Curator of Contemporary Asian Art at QAGOMA Reuben Keehan says Kusama’s work appeals because “simple ideas are often the best.” Keehan also says Kusama is in vogue now because we live in a more interactive world, with news and tv shaped by us, and social media connecting us. With Kusama’s work, “people get a chance to shape the way art is done,” he said.
But there’s a key difference between the obliteration room and social media. The obliteration room is actually social in a way that social media are not. In a sense Kusama nods towards social media and then takes us beyond its impoverished and impoverishing ways of connecting us. We are there physically with our fellows sticking dots. It’s as if the artist in her work has understood where we’ve come to in our disconnected internet-connected world, our hankerings and anxieties, and is giving us back to ourselves.

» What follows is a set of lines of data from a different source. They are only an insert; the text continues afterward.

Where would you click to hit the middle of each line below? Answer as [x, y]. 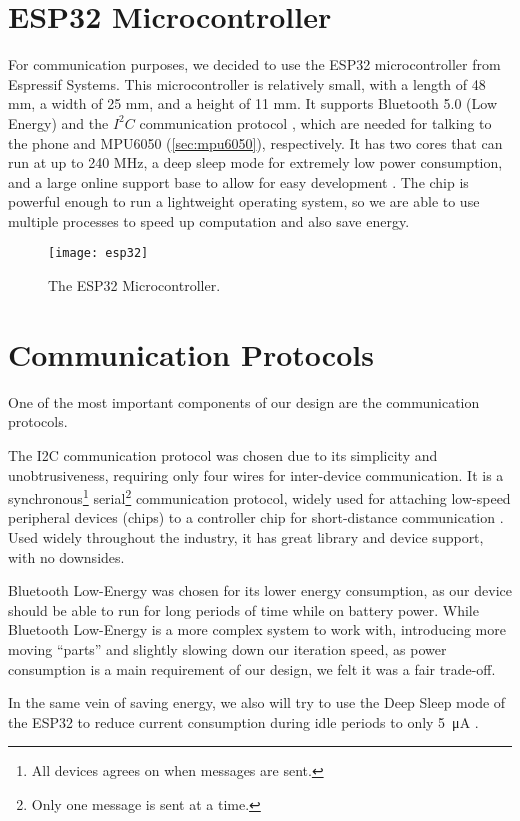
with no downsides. [66, 556]
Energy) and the [58, 122]
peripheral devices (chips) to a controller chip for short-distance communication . [256, 517]
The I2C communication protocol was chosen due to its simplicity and [223, 455]
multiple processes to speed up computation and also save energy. [209, 220]
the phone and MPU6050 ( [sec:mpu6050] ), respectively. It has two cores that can [255, 142]
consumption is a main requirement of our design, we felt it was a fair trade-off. [252, 668]
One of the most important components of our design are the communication [244, 401]

Often in Australia we see ourselves as net importers of cultural experience but the obliteration room has been exported from our gallery to galleries all over the world, from the Tate Modern in London to the Museum of Contemporary Art in Shanghai, so that over 3 million people have now had the most satisfying experience of sticking dots in a white room somewhere.
The word obliteration means total destruction. We destroy in order to make something new. If you’re thinking this way at the moment, nearing the end of our long summer holiday break, if you're feeling like total destruction, about the house, the things you have to do, life, get the keys, some shoes, crackers, and go. You won’t regret it.